INSTRUCTIONS TO FOLLOW:
Leave the images out and repeat the data exactly as given.

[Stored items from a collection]
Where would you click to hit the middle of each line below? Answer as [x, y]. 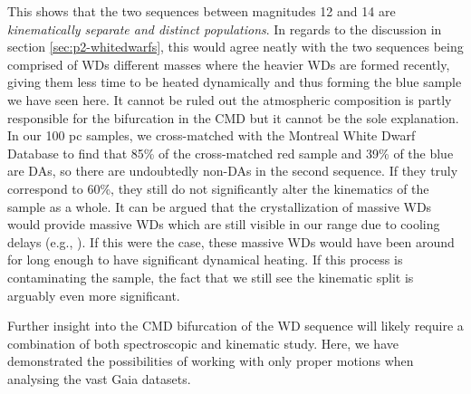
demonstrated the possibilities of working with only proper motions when [211, 361]
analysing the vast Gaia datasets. [99, 378]
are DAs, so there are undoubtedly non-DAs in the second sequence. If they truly [233, 171]
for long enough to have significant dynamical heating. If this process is [205, 259]
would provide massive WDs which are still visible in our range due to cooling [224, 224]
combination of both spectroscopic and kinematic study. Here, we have [203, 343]
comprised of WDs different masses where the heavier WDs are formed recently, [229, 64]
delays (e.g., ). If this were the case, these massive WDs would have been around [231, 241]
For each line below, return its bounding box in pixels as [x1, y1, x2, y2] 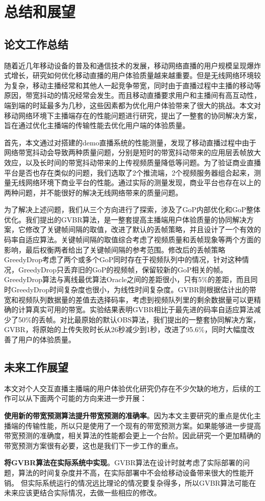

YOUR SOLUTION:
Where would you click to hit the middle of each line below? Answer as [x, y]. 
demonstrated the possibilities of working with only proper motions when [211, 361]
analysing the vast Gaia datasets. [99, 378]
are DAs, so there are undoubtedly non-DAs in the second sequence. If they truly [233, 171]
for long enough to have significant dynamical heating. If this process is [205, 259]
would provide massive WDs which are still visible in our range due to cooling [224, 224]
combination of both spectroscopic and kinematic study. Here, we have [203, 343]
comprised of WDs different masses where the heavier WDs are formed recently, [229, 64]
delays (e.g., ). If this were the case, these massive WDs would have been around [231, 241]
For each line below, return its bounding box in pixels as [x1, y1, x2, y2] 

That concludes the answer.